*TASK OBJECTIVE*:
From the line containing "Contact & support" to the line containing "management for diabetics?" in the records below, set down every line exactly as it stands, both ends included, and skip the pictures.

*DATA EXCERPTS*:
◆ ◆ ◆ ◆ ◆
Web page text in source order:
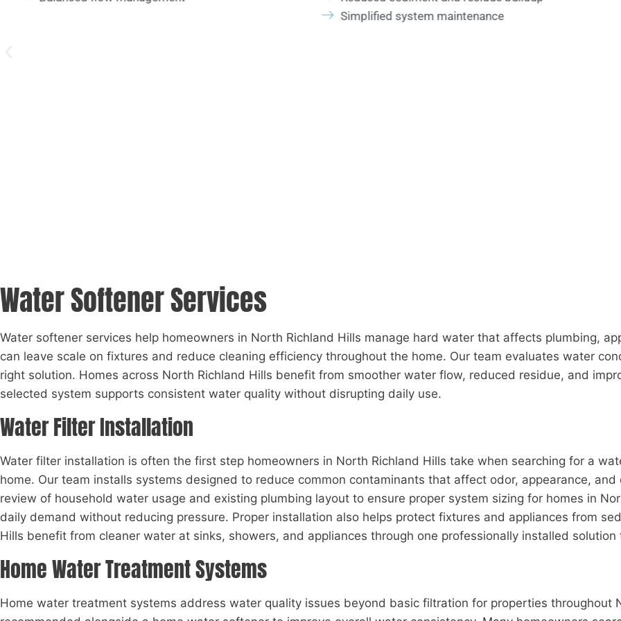
Water Softener Services
Water softener services help homeowners in North Richland Hills manage hard water that affects plumbing,
can leave scale on fixtures and reduce cleaning efficiency throughout the home. Our team evaluates water
right solution. Homes across North Richland Hills benefit from smoother water flow, reduced residue, and
selected system supports consistent water quality without disrupting daily use.
Water Filter Installation
Water filter installation is often the first step homeowners in North Richland Hills take when searching for a
home. Our team installs systems designed to reduce common contaminants that affect odor, appearance,
review of household water usage and existing plumbing layout to ensure proper system sizing for homes in
daily demand without reducing pressure. Proper installation also helps protect fixtures and appliances from
Hills benefit from cleaner water at sinks, showers, and appliances through one professionally installed
Home Water Treatment Systems
Home water treatment systems address water quality issues beyond basic filtration for properties throughout
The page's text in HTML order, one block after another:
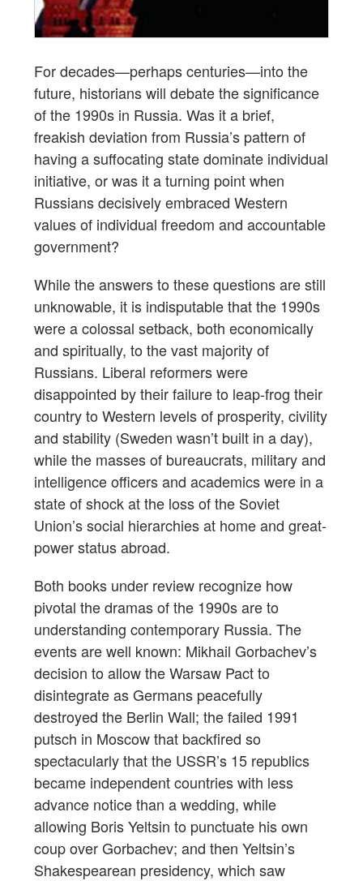
For decades—perhaps centuries—into the
future, historians will debate the significance
of the 1990s in Russia. Was it a brief,
freakish deviation from Russia’s pattern of
having a suffocating state dominate individual
initiative, or was it a turning point when
Russians decisively embraced Western
values of individual freedom and accountable
government?
While the answers to these questions are still
unknowable, it is indisputable that the 1990s
were a colossal setback, both economically
and spiritually, to the vast majority of
Russians. Liberal reformers were
disappointed by their failure to leap-frog their
country to Western levels of prosperity, civility
and stability (Sweden wasn’t built in a day),
while the masses of bureaucrats, military and
intelligence officers and academics were in a
state of shock at the loss of the Soviet
Union’s social hierarchies at home and great-
power status abroad.
Both books under review recognize how
pivotal the dramas of the 1990s are to
understanding contemporary Russia. The
events are well known: Mikhail Gorbachev’s
decision to allow the Warsaw Pact to
disintegrate as Germans peacefully
destroyed the Berlin Wall; the failed 1991
putsch in Moscow that backfired so
spectacularly that the USSR’s 15 republics
became independent countries with less
advance notice than a wedding, while
allowing Boris Yeltsin to punctuate his own
coup over Gorbachev; and then Yeltsin’s
Shakespearean presidency, which saw
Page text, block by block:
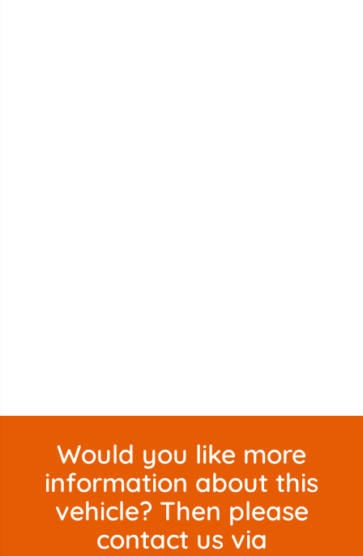
Would you like more
information about this
vehicle? Then please
contact us via
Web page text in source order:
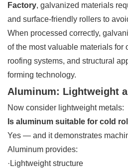
Factory, galvanized materials
and surface-friendly rollers to
When processed correctly,
of the most valuable materials for
roofing systems, and structural
forming technology.
Aluminum: Lightweight
Now consider lightweight metals:
Is aluminum suitable for cold
Yes — and it demonstrates
Aluminum provides:
·Lightweight structure
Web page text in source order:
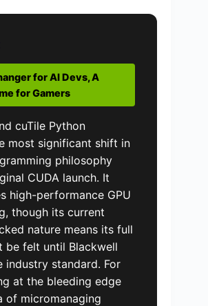
for AI Devs, A
for Gamers
cuTile Python
most significant shift in
philosophy
CUDA launch. It
high-performance GPU
though its current
nature means its full
be felt until Blackwell
industry standard. For
at the bleeding edge
of micromanaging
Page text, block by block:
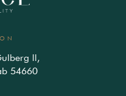
ll,
54660
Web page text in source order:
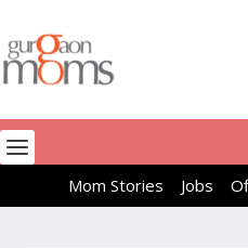
Mom Stories Jobs
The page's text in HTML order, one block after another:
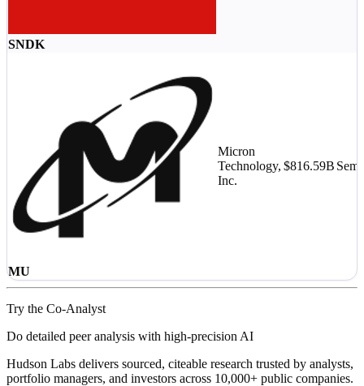
SNDK
MU
Micron
Technology,
Inc.
$816.59B
Try the Co-Analyst
Do detailed peer analysis with high-precision AI
Hudson Labs delivers sourced, citeable research trusted by analysts,
portfolio managers, and investors across 10,000+ public companies.
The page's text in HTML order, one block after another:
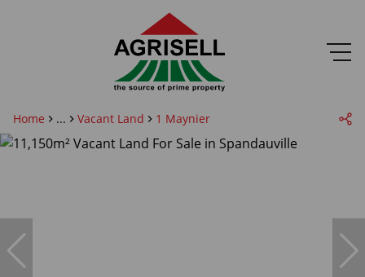
Home ... Vacant Land 1 Maynier
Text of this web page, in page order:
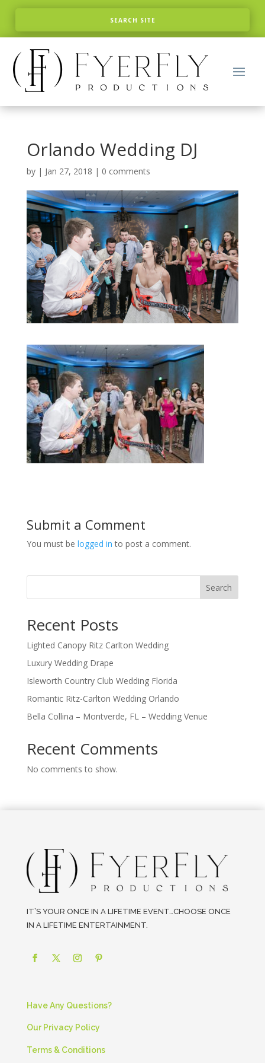
Orlando Wedding DJ
by | Jan 27, 2018 | 0 comments
Submit a Comment
You must be logged in to post a comment.
Search
Recent Posts
Lighted Canopy Ritz Carlton Wedding
Luxury Wedding Drape
Isleworth Country Club Wedding Florida
Romantic Ritz-Carlton Wedding Orlando
Bella Collina – Montverde, FL – Wedding Venue
Recent Comments
No comments to show.
IT’S YOUR ONCE IN A LIFETIME EVENT…CHOOSE ONCE
IN A LIFETIME ENTERTAINMENT.
Have Any Questions?
Our Privacy Policy
Terms & Conditions
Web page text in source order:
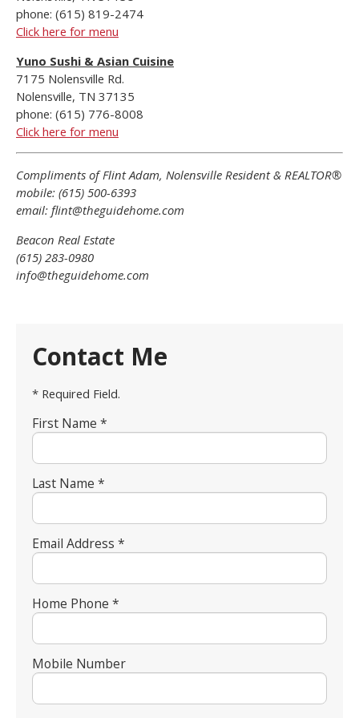
phone: (615) 819-2474
Click here for menu
Yuno Sushi & Asian Cuisine
7175 Nolensville Rd.
Nolensville, TN 37135
phone: (615) 776-8008
Click here for menu
Compliments of Flint Adam, Nolensville Resident & REALTOR®
mobile: (615) 500-6393
email: flint@theguidehome.com
Beacon Real Estate
(615) 283-0980
info@theguidehome.com
Contact Me
* Required Field.
First Name *
Last Name *
Email Address *
Home Phone *
Mobile Number
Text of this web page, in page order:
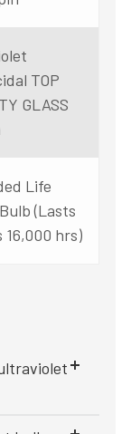
TOP
GLASS
Life
(Lasts
16,000 hrs)
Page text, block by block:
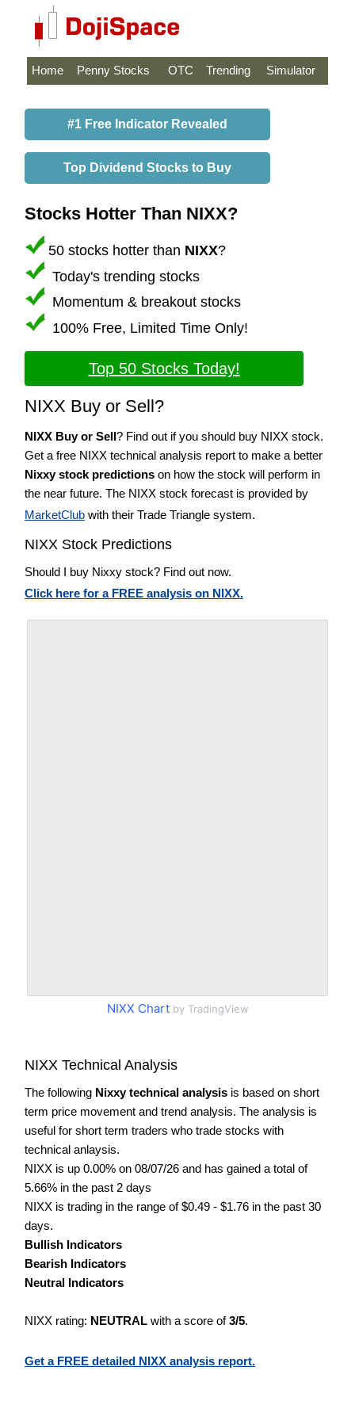
Home Penny Stocks OTC Trending Simulator
#1 Free Indicator Revealed
Top Dividend Stocks to Buy
Stocks Hotter Than NIXX?
50 stocks hotter than NIXX?
Today's trending stocks
Momentum & breakout stocks
100% Free, Limited Time Only!
Top 50 Stocks Today!
NIXX Buy or Sell?
NIXX Buy or Sell? Find out if you should buy NIXX stock.
Get a free NIXX technical analysis report to make a better
Nixxy stock predictions on how the stock will perform in
the near future. The NIXX stock forecast is provided by
MarketClub with their Trade Triangle system.
NIXX Stock Predictions
Should I buy Nixxy stock? Find out now.
Click here for a FREE analysis on NIXX.
NIXX Chartby TradingView
NIXX Technical Analysis
The following Nixxy technical analysis is based on short
term price movement and trend analysis. The analysis is
useful for short term traders who trade stocks with
technical anlaysis.
NIXX is up 0.00% on 08/07/26 and has gained a total of
5.66% in the past 2 days
NIXX is trading in the range of $0.49 - $1.76 in the past 30
days.
Bullish Indicators
Bearish Indicators
Neutral Indicators
NIXX rating: NEUTRAL with a score of3/5.
Get a FREE detailed NIXX analysis report.
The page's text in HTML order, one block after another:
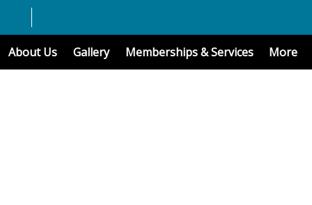
About Us Gallery Memberships & Services More
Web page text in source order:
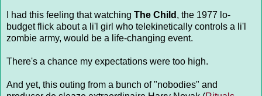
I had this feeling that watching The Child , the 1977 lo-
budget flick about a li'l girl who telekinetically controls a li'l
zombie army, would be a life-changing event.
There's a chance my expectations were too high.
And yet, this outing from a bunch of "nobodies" and
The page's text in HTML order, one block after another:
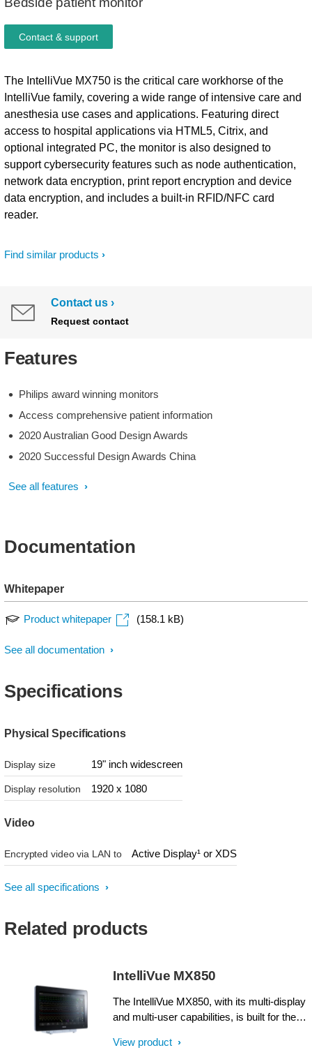
Find similar products
The IntelliVue MX750 is the critical care workhorse of the
IntelliVue family, covering a wide range of intensive care and
anesthesia use cases and applications. Featuring direct
access to hospital applications via HTML5, Citrix, and
optional integrated PC, the monitor is also designed to
support cybersecurity features such as node authentication,
network data encryption, print report encryption and device
data encryption, and includes a built-in RFID/NFC card
reader.
Contact & support
Contact us
Request contact
Features
Philips award winning monitors
Access comprehensive patient information
2020 Australian Good Design Awards
2020 Successful Design Awards China
See all features
Documentation
Whitepaper
Product whitepaper (158.1 kB)
See all documentation
Specifications
Physical Specifications
Display size 19" inch widescreen
Display resolution 1920 x 1080
Video
Encrypted video via LAN to Active Display¹ or XDS
See all specifications
Related products
IntelliVue MX850
The IntelliVue MX850, with its multi-display
and multi-user capabilities, is built for the
demanding interventions, such as
View product
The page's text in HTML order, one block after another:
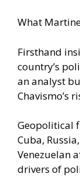
What
Firsthand
country’s
an analyst
Chavismo’s
Geopolitical
Cuba,
Venezuelan
drivers of
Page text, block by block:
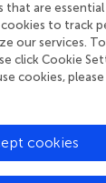
real
publish stands
editors, and
standards and
more about
that are
to track
our services.
click Cookie
cookies, please
cookies
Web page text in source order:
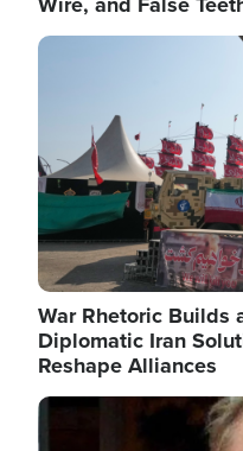
Image
War Rhetoric Builds
Diplomatic Iran
Reshape Alliances
Image
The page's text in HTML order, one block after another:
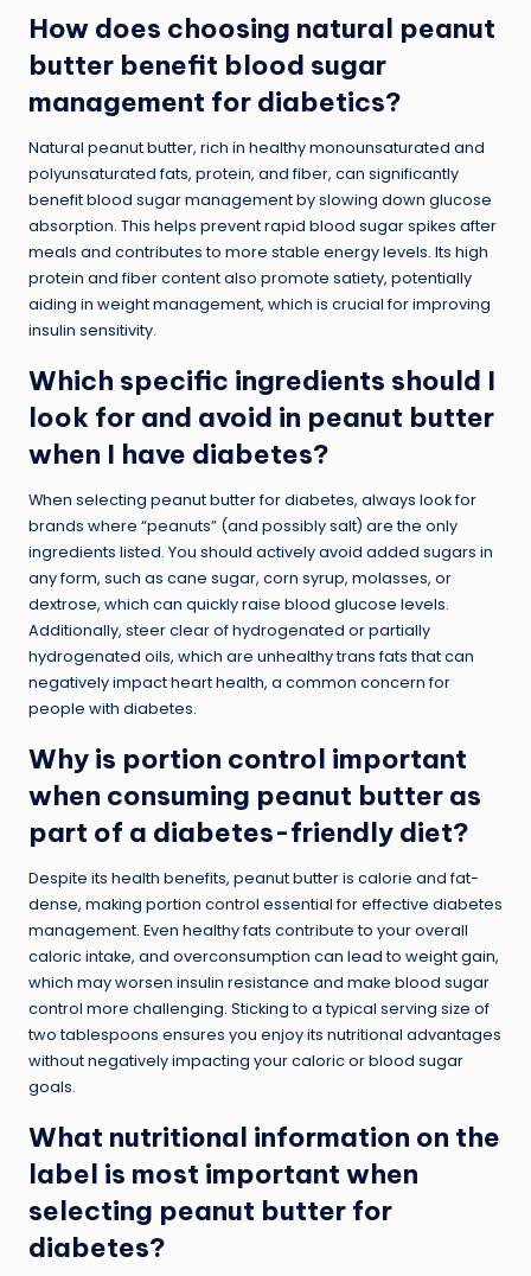
How does choosing natural peanut
butter benefit blood sugar
management for diabetics?
Natural peanut butter, rich in healthy monounsaturated and
polyunsaturated fats, protein, and fiber, can significantly
benefit blood sugar management by slowing down glucose
absorption. This helps prevent rapid blood sugar spikes after
meals and contributes to more stable energy levels. Its high
protein and fiber content also promote satiety, potentially
aiding in weight management, which is crucial for improving
insulin sensitivity.
Which specific ingredients should I
look for and avoid in peanut butter
when I have diabetes?
When selecting peanut butter for diabetes, always look for
brands where “peanuts” (and possibly salt) are the only
ingredients listed. You should actively avoid added sugars in
any form, such as cane sugar, corn syrup, molasses, or
dextrose, which can quickly raise blood glucose levels.
Additionally, steer clear of hydrogenated or partially
hydrogenated oils, which are unhealthy trans fats that can
negatively impact heart health, a common concern for
people with diabetes.
Why is portion control important
when consuming peanut butter as
part of a diabetes-friendly diet?
Despite its health benefits, peanut butter is calorie and fat-
dense, making portion control essential for effective diabetes
management. Even healthy fats contribute to your overall
caloric intake, and overconsumption can lead to weight gain,
which may worsen insulin resistance and make blood sugar
control more challenging. Sticking to a typical serving size of
two tablespoons ensures you enjoy its nutritional advantages
without negatively impacting your caloric or blood sugar
goals.
What nutritional information on the
label is most important when
selecting peanut butter for
diabetes?
◆ ◆ ◆ ◆ ◆
*FINISHED TASK*:
Contact & support
Contact us
Request contact
Features
Philips award winning monitors
Access comprehensive patient information
2020 Australian Good Design Awards
2020 Successful Design Awards China
See all features
Documentation
Whitepaper
Product whitepaper (158.1 kB)
See all documentation
Specifications
Physical Specifications
Display size 19" inch widescreen
Display resolution 1920 x 1080
Video
Encrypted video via LAN to Active Display¹ or XDS
See all specifications
Related products
IntelliVue MX850
The IntelliVue MX850, with its multi-display
and multi-user capabilities, is built for the
demanding interventions, such as
View product
The page's text in HTML order, one block after another:
What
Firsthand
country’s
an analyst
Chavismo’s
Geopolitical
Cuba,
Venezuelan
drivers of
Page text, block by block:
real
publish stands
editors, and
standards and
more about
that are
to track
our services.
click Cookie
cookies, please
cookies
Web page text in source order:
Image
War Rhetoric Builds
Diplomatic Iran
Reshape Alliances
Image
The page's text in HTML order, one block after another:
How does choosing natural peanut
butter benefit blood sugar
management for diabetics?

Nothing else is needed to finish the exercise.